=== How to complete this task ===
Without the pictures, write out every entry that follows exactly.

=== Data for analysis ===
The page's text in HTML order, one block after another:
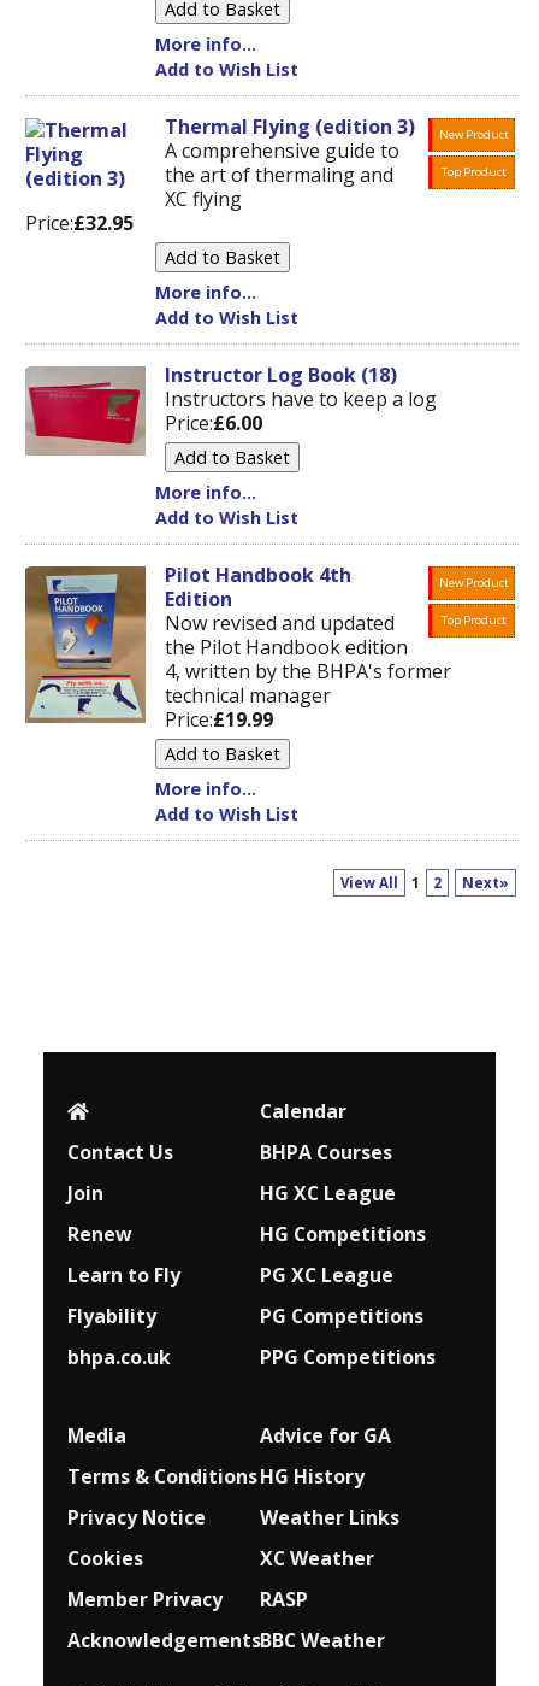
More info...
Add to Wish List
New Product
Top Product
Thermal Flying (edition 3)
A comprehensive guide to
the art of thermaling and
XC flying
Price:£32.95
More info...
Add to Wish List
Instructor Log Book (18)
Instructors have to keep a log
Price:£6.00
More info...
Add to Wish List
New Product
Top Product
Pilot Handbook 4th
Edition
Now revised and updated
the Pilot Handbook edition
4, written by the BHPA's former
technical manager
Price:£19.99
More info...
Add to Wish List
View All 1 2 Next»
Contact Us
Join
Renew
Learn to Fly
Flyability
bhpa.co.uk
Calendar
BHPA Courses
HG XC League
HG Competitions
PG XC League
PG Competitions
PPG Competitions
Media
Terms & Conditions
Privacy Notice
Cookies
Member Privacy
Acknowledgements
Advice for GA
HG History
Weather Links
XC Weather
RASP
BBC Weather

=== Completed exercise ===
The page's text in HTML order, one block after another:
More info...
Add to Wish List
New Product
Top Product
Thermal Flying (edition 3)
A comprehensive guide to
the art of thermaling and
XC flying
Price:£32.95
More info...
Add to Wish List
Instructor Log Book (18)
Instructors have to keep a log
Price:£6.00
More info...
Add to Wish List
New Product
Top Product
Pilot Handbook 4th
Edition
Now revised and updated
the Pilot Handbook edition
4, written by the BHPA's former
technical manager
Price:£19.99
More info...
Add to Wish List
View All 1 2 Next»
Contact Us
Join
Renew
Learn to Fly
Flyability
bhpa.co.uk
Calendar
BHPA Courses
HG XC League
HG Competitions
PG XC League
PG Competitions
PPG Competitions
Media
Terms & Conditions
Privacy Notice
Cookies
Member Privacy
Acknowledgements
Advice for GA
HG History
Weather Links
XC Weather
RASP
BBC Weather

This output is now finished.